Prompt. Reproduce the records word for word, leaving out any pictures they hold.

[Items from a dataset]
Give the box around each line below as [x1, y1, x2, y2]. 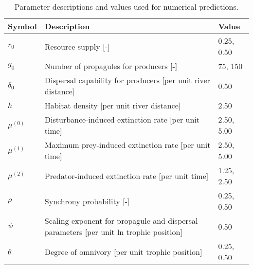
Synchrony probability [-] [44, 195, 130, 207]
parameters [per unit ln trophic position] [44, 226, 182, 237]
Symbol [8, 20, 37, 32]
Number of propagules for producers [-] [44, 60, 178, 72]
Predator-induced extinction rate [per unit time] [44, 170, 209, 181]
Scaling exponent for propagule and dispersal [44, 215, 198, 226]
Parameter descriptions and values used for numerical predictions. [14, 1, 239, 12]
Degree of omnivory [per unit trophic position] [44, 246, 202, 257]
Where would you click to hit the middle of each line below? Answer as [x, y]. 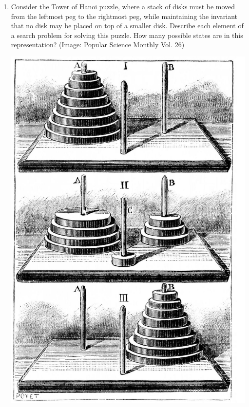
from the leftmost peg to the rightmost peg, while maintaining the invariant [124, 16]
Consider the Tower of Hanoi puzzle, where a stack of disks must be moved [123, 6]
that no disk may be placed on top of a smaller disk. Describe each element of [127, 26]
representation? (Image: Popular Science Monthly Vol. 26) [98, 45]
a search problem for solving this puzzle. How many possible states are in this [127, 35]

Output for this task.
Give the box around each line below as [x1, y1, x2, y2]. 
Synchrony probability [-] [44, 195, 130, 207]
parameters [per unit ln trophic position] [44, 226, 182, 237]
Symbol [8, 20, 37, 32]
Number of propagules for producers [-] [44, 60, 178, 72]
Predator-induced extinction rate [per unit time] [44, 170, 209, 181]
Scaling exponent for propagule and dispersal [44, 215, 198, 226]
Parameter descriptions and values used for numerical predictions. [14, 1, 239, 12]
Degree of omnivory [per unit trophic position] [44, 246, 202, 257]
Where would you click to hit the middle of each line below? Answer as [x, y]. 
from the leftmost peg to the rightmost peg, while maintaining the invariant [124, 16]
Consider the Tower of Hanoi puzzle, where a stack of disks must be moved [123, 6]
that no disk may be placed on top of a smaller disk. Describe each element of [127, 26]
representation? (Image: Popular Science Monthly Vol. 26) [98, 45]
a search problem for solving this puzzle. How many possible states are in this [127, 35]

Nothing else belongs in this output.